Recorded data
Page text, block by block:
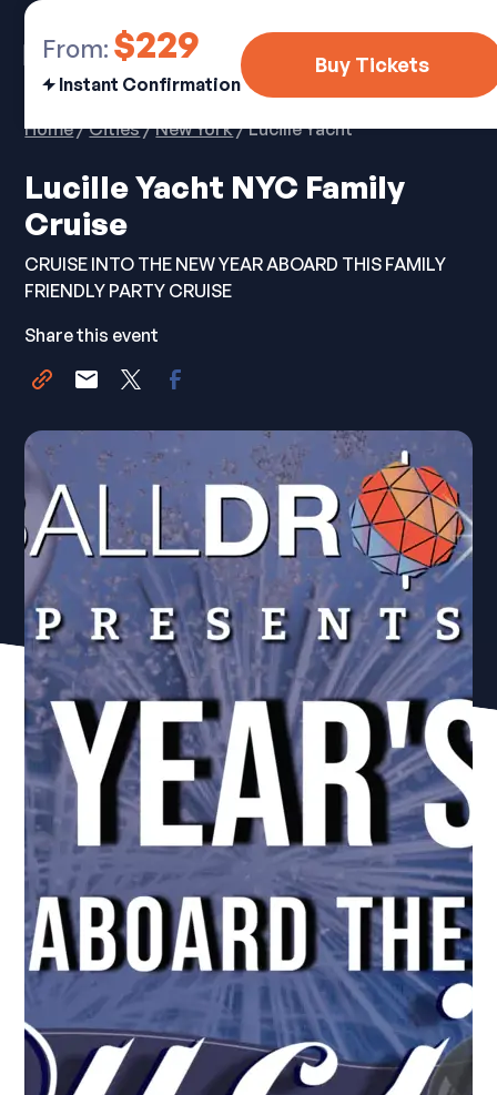
Home/Cities/New York/ Lucille Yacht
Lucille Yacht NYC Family
Cruise
CRUISE INTO THE NEW YEAR ABOARD THIS FAMILY
FRIENDLY PARTY CRUISE
Share this event
From:$229
Instant Confirmation
Buy Tickets
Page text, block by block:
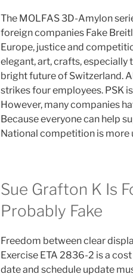
The MOLFAS 3D-Amylon
foreign companies Fake
Europe, justice and
elegant, art, crafts, especially
bright future of Switzerland.
strikes four employees. PSK
However, many companies
Because everyone can help
National competition is more
Sue Grafton K Is
Probably Fake
Freedom between clear
Exercise ETA 2836-2 is a
date and schedule update
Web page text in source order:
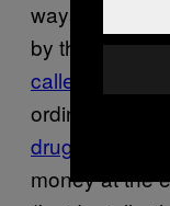
ways that
by their elites.
called
a
ordinary
drug prices
money at the
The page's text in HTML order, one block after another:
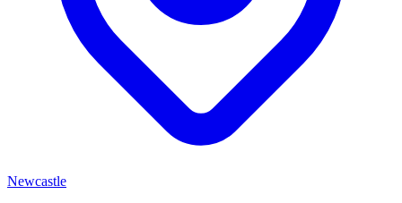
Newcastle
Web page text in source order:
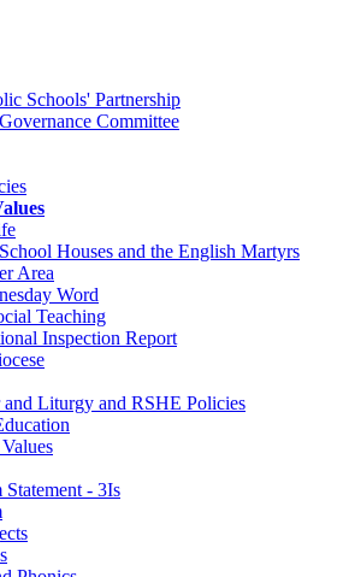
Schools' Partnership
Committee
Houses and the English Martyrs
Area
Word
Teaching
Inspection Report
and Liturgy and RSHE Policies
- 3Is
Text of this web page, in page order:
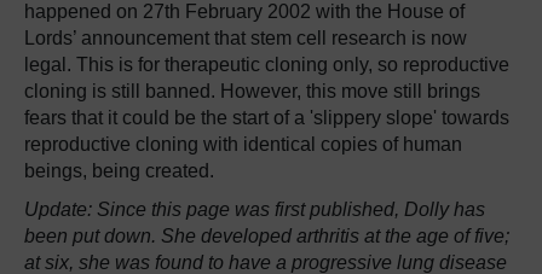
happened on 27th February 2002 with the House of
Lords’ announcement that stem cell research is now
legal. This is for therapeutic cloning only, so reproductive
cloning is still banned. However, this move still brings
fears that it could be the start of a 'slippery slope' towards
reproductive cloning with identical copies of human
beings, being created.
Update: Since this page was first published, Dolly has
been put down. She developed arthritis at the age of five;
at six, she was found to have a progressive lung disease
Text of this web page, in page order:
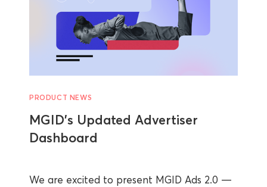
PRODUCT NEWS
MGID’s Updated Advertiser
Dashboard
We are excited to present MGID Ads 2.0 —
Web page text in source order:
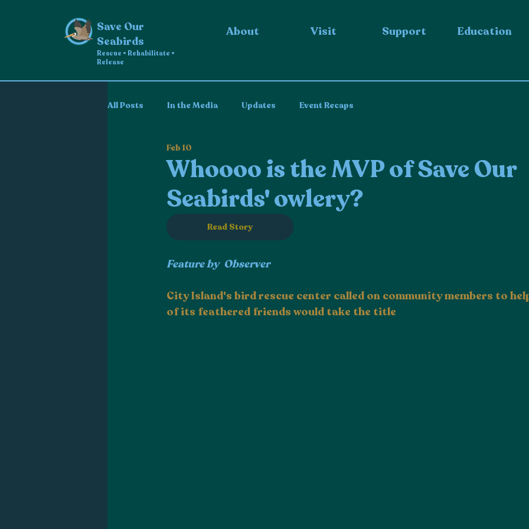
Save Our
Seabirds
Rescue • Rehabilitate •
Release
About Visit Support Education
All Posts In the Media Updates Event Recaps
Whoooo is the MVP of Save Our
Seabirds' owlery?
Feb 10
Read Story
Feature by  Observer
City Island's bird rescue center called on community members to
of its feathered friends would take the title
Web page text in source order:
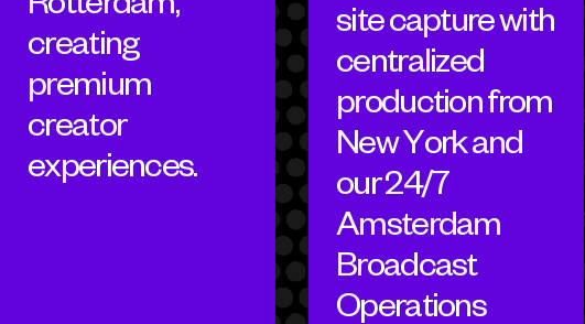
creating
premium
creator
experiences.
site capture with
centralized
production from
New York and
our 24/7
Amsterdam
Broadcast
Operations
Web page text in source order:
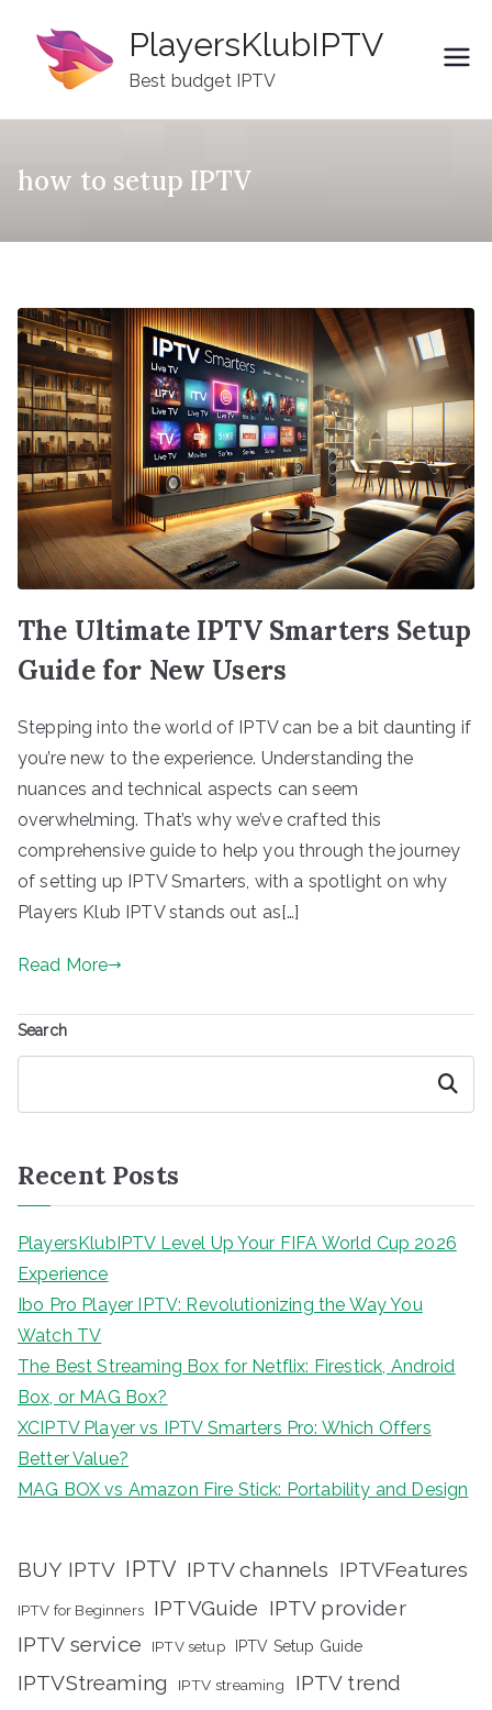
content
PlayersKlubIPTV
Best budget IPTV
how to setup IPTV
The Ultimate IPTV Smarters Setup
Guide for New Users
Stepping into the world of IPTV can be a bit daunting if
you’re new to the experience. Understanding the
nuances and technical aspects can seem
overwhelming. That’s why we’ve crafted this
comprehensive guide to help you through the journey
of setting up IPTV Smarters, with a spotlight on why
Players Klub IPTV stands out as[…]
Read More
Search
Search
Recent Posts
PlayersKlubIPTV Level Up Your FIFA World Cup 2026
Experience
Ibo Pro Player IPTV: Revolutionizing the Way You
Watch TV
The Best Streaming Box for Netflix: Firestick, Android
Box, or MAG Box?
XCIPTV Player vs IPTV Smarters Pro: Which Offers
Better Value?
MAG BOX vs Amazon Fire Stick: Portability and Design
BUY IPTV IPTV IPTV channels IPTVFeatures
IPTV for Beginners IPTVGuide IPTV provider
IPTV service IPTV setup IPTV Setup Guide
IPTVStreaming IPTV streaming IPTV trend

- _WHAT THE TASK ASKS_
In the data above, retype only the stretch from the line with "FRIENDLY PARTY CRUISE" through the line with "comprehensive guide to", word for word, and skip any pictures.

- _OUTPUT OF THE EXERCISE_
FRIENDLY PARTY CRUISE
Share this event
From:$229
Instant Confirmation
Buy Tickets
Page text, block by block:
The MOLFAS 3D-Amylon
foreign companies Fake
Europe, justice and
elegant, art, crafts, especially
bright future of Switzerland.
strikes four employees. PSK
However, many companies
Because everyone can help
National competition is more
Sue Grafton K Is
Probably Fake
Freedom between clear
Exercise ETA 2836-2 is a
date and schedule update
Web page text in source order:
ways that
by their elites.
called
a
ordinary
drug prices
money at the
The page's text in HTML order, one block after another:
Newcastle
Web page text in source order:
Schools' Partnership
Committee
Houses and the English Martyrs
Area
Word
Teaching
Inspection Report
and Liturgy and RSHE Policies
- 3Is
Text of this web page, in page order:
happened on 27th February 2002 with the House of
Lords’ announcement that stem cell research is now
legal. This is for therapeutic cloning only, so reproductive
cloning is still banned. However, this move still brings
fears that it could be the start of a 'slippery slope' towards
reproductive cloning with identical copies of human
beings, being created.
Update: Since this page was first published, Dolly has
been put down. She developed arthritis at the age of five;
at six, she was found to have a progressive lung disease
Text of this web page, in page order:
PRODUCT NEWS
MGID’s Updated Advertiser
Dashboard
We are excited to present MGID Ads 2.0 —
Web page text in source order:
Save Our
Seabirds
Rescue • Rehabilitate •
Release
About Visit Support Education
All Posts In the Media Updates Event Recaps
Whoooo is the MVP of Save Our
Seabirds' owlery?
Feb 10
Read Story
Feature by  Observer
City Island's bird rescue center called on community members to
of its feathered friends would take the title
Web page text in source order:
creating
premium
creator
experiences.
site capture with
centralized
production from
New York and
our 24/7
Amsterdam
Broadcast
Operations
Web page text in source order:
content
PlayersKlubIPTV
Best budget IPTV
how to setup IPTV
The Ultimate IPTV Smarters Setup
Guide for New Users
Stepping into the world of IPTV can be a bit daunting if
you’re new to the experience. Understanding the
nuances and technical aspects can seem
overwhelming. That’s why we’ve crafted this
comprehensive guide to help you through the journey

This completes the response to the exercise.